EXERCISE REQUIREMENTS: What is needed is an exact copy of every entry below, with the pictures left out.
----------
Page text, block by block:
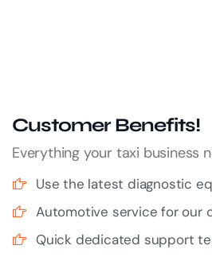
Customer Benefits!
Everything your taxi business
Use the latest diagnostic
Automotive service for our
Quick dedicated support
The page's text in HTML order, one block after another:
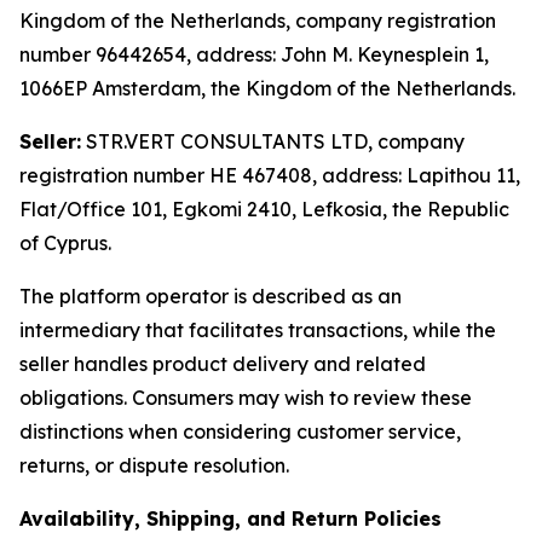
Kingdom of the Netherlands, company registration
number 96442654, address: John M. Keynesplein 1,
1066EP Amsterdam, the Kingdom of the Netherlands.
Seller: STR.VERT CONSULTANTS LTD, company
registration number HE 467408, address: Lapithou 11,
Flat/Office 101, Egkomi 2410, Lefkosia, the Republic
of Cyprus.
The platform operator is described as an
intermediary that facilitates transactions, while the
seller handles product delivery and related
obligations. Consumers may wish to review these
distinctions when considering customer service,
returns, or dispute resolution.
Availability, Shipping, and Return Policies
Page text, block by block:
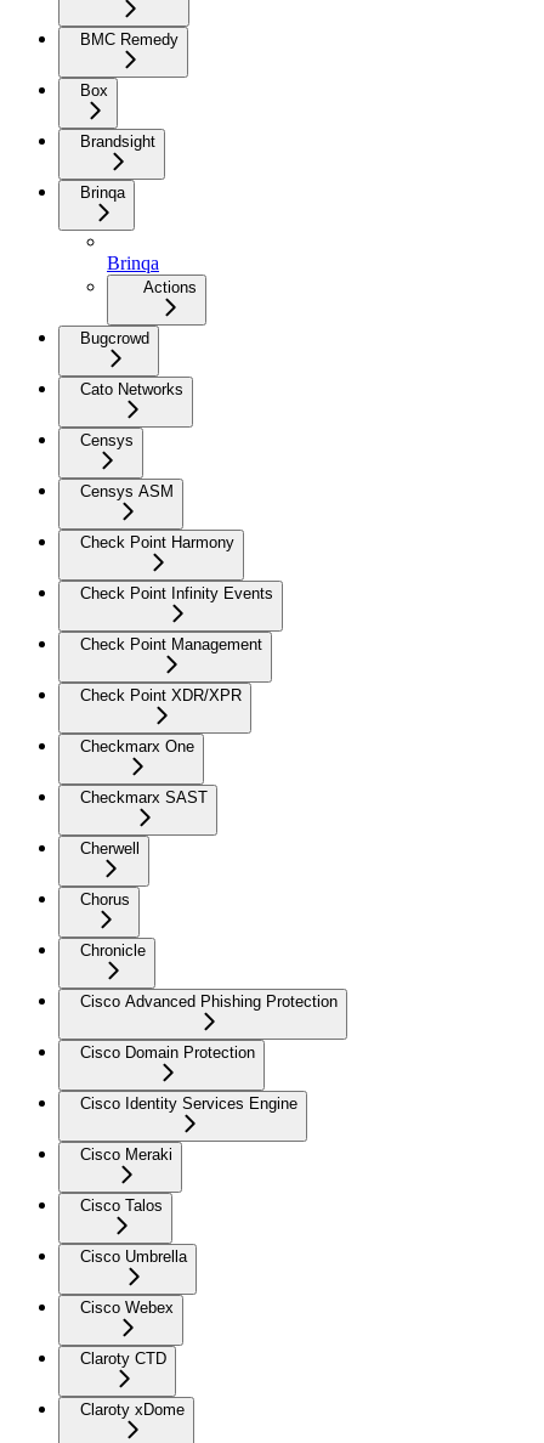
BMC Remedy
Box
Brandsight
Brinqa
Brinqa
Actions
Bugcrowd
Cato Networks
Censys
Censys ASM
Check Point Harmony
Check Point Infinity Events
Check Point Management
Check Point XDR/XPR
Checkmarx One
Checkmarx SAST
Cherwell
Chorus
Chronicle
Cisco Advanced Phishing Protection
Cisco Domain Protection
Cisco Identity Services Engine
Cisco Meraki
Cisco Talos
Cisco Umbrella
Cisco Webex
Claroty CTD
Claroty xDome
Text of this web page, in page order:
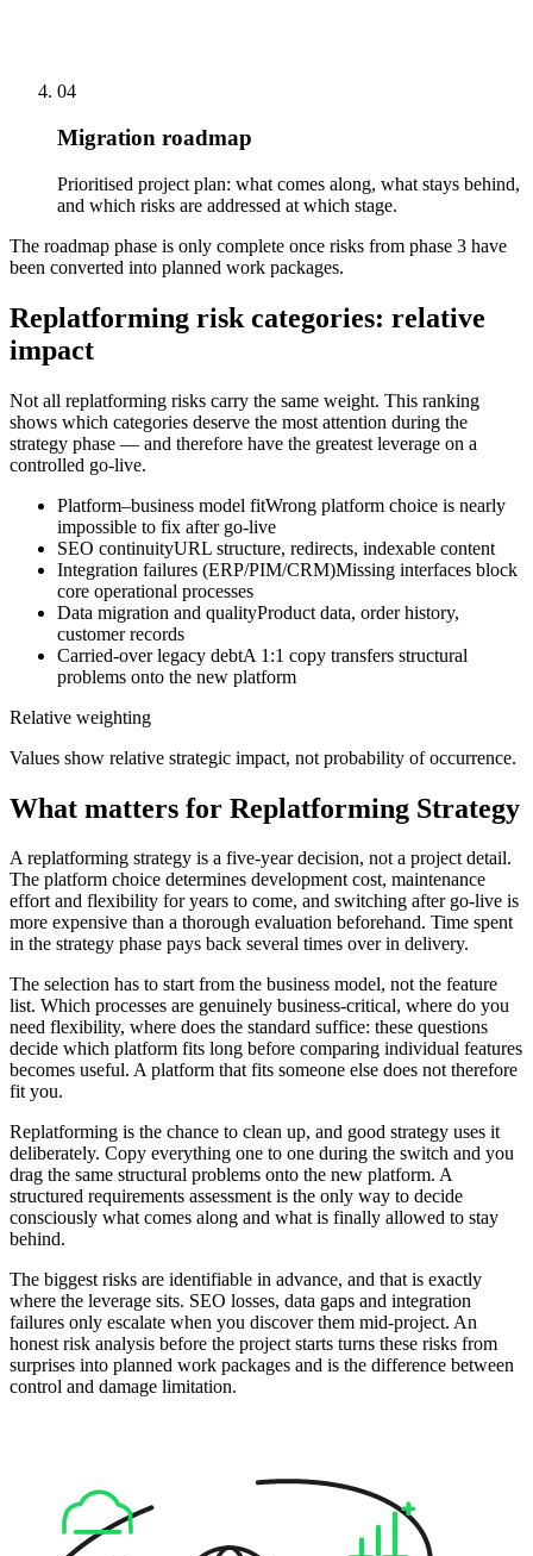
04
Migration roadmap
Prioritised project plan: what comes along, what stays behind,
and which risks are addressed at which stage.
The roadmap phase is only complete once risks from phase 3 have
been converted into planned work packages.
Replatforming risk categories: relative
impact
Not all replatforming risks carry the same weight. This ranking
shows which categories deserve the most attention during the
strategy phase — and therefore have the greatest leverage on a
controlled go-live.
Platform–business model fitWrong platform choice is nearly
impossible to fix after go-live
SEO continuityURL structure, redirects, indexable content
Integration failures (ERP/PIM/CRM)Missing interfaces block
core operational processes
Data migration and qualityProduct data, order history,
customer records
Carried-over legacy debtA 1:1 copy transfers structural
problems onto the new platform
Relative weighting
Values show relative strategic impact, not probability of occurrence.
What matters for Replatforming Strategy
A replatforming strategy is a five-year decision, not a project detail.
The platform choice determines development cost, maintenance
effort and flexibility for years to come, and switching after go-live is
more expensive than a thorough evaluation beforehand. Time spent
in the strategy phase pays back several times over in delivery.
The selection has to start from the business model, not the feature
list. Which processes are genuinely business-critical, where do you
need flexibility, where does the standard suffice: these questions
decide which platform fits long before comparing individual features
becomes useful. A platform that fits someone else does not therefore
fit you.
Replatforming is the chance to clean up, and good strategy uses it
deliberately. Copy everything one to one during the switch and you
drag the same structural problems onto the new platform. A
structured requirements assessment is the only way to decide
consciously what comes along and what is finally allowed to stay
behind.
The biggest risks are identifiable in advance, and that is exactly
where the leverage sits. SEO losses, data gaps and integration
failures only escalate when you discover them mid-project. An
honest risk analysis before the project starts turns these risks from
surprises into planned work packages and is the difference between
control and damage limitation.
----------
ANSWER TO THE PROBLEM:
Page text, block by block:
Customer Benefits!
Everything your taxi business
Use the latest diagnostic
Automotive service for our
Quick dedicated support
The page's text in HTML order, one block after another:
Kingdom of the Netherlands, company registration
number 96442654, address: John M. Keynesplein 1,
1066EP Amsterdam, the Kingdom of the Netherlands.
Seller: STR.VERT CONSULTANTS LTD, company
registration number HE 467408, address: Lapithou 11,
Flat/Office 101, Egkomi 2410, Lefkosia, the Republic
of Cyprus.
The platform operator is described as an
intermediary that facilitates transactions, while the
seller handles product delivery and related
obligations. Consumers may wish to review these
distinctions when considering customer service,
returns, or dispute resolution.
Availability, Shipping, and Return Policies
Page text, block by block:
BMC Remedy
Box
Brandsight
Brinqa
Brinqa
Actions
Bugcrowd
Cato Networks
Censys
Censys ASM
Check Point Harmony
Check Point Infinity Events
Check Point Management
Check Point XDR/XPR
Checkmarx One
Checkmarx SAST
Cherwell
Chorus
Chronicle
Cisco Advanced Phishing Protection
Cisco Domain Protection
Cisco Identity Services Engine
Cisco Meraki
Cisco Talos
Cisco Umbrella
Cisco Webex
Claroty CTD
Claroty xDome
Text of this web page, in page order:
04
Migration roadmap
Prioritised project plan: what comes along, what stays behind,
and which risks are addressed at which stage.
The roadmap phase is only complete once risks from phase 3 have
been converted into planned work packages.
Replatforming risk categories: relative
impact
Not all replatforming risks carry the same weight. This ranking
shows which categories deserve the most attention during the
strategy phase — and therefore have the greatest leverage on a
controlled go-live.
Platform–business model fitWrong platform choice is nearly
impossible to fix after go-live
SEO continuityURL structure, redirects, indexable content
Integration failures (ERP/PIM/CRM)Missing interfaces block
core operational processes
Data migration and qualityProduct data, order history,
customer records
Carried-over legacy debtA 1:1 copy transfers structural
problems onto the new platform
Relative weighting
Values show relative strategic impact, not probability of occurrence.
What matters for Replatforming Strategy
A replatforming strategy is a five-year decision, not a project detail.
The platform choice determines development cost, maintenance
effort and flexibility for years to come, and switching after go-live is
more expensive than a thorough evaluation beforehand. Time spent
in the strategy phase pays back several times over in delivery.
The selection has to start from the business model, not the feature
list. Which processes are genuinely business-critical, where do you
need flexibility, where does the standard suffice: these questions
decide which platform fits long before comparing individual features
becomes useful. A platform that fits someone else does not therefore
fit you.
Replatforming is the chance to clean up, and good strategy uses it
deliberately. Copy everything one to one during the switch and you
drag the same structural problems onto the new platform. A
structured requirements assessment is the only way to decide
consciously what comes along and what is finally allowed to stay
behind.
The biggest risks are identifiable in advance, and that is exactly
where the leverage sits. SEO losses, data gaps and integration
failures only escalate when you discover them mid-project. An
honest risk analysis before the project starts turns these risks from
surprises into planned work packages and is the difference between
control and damage limitation.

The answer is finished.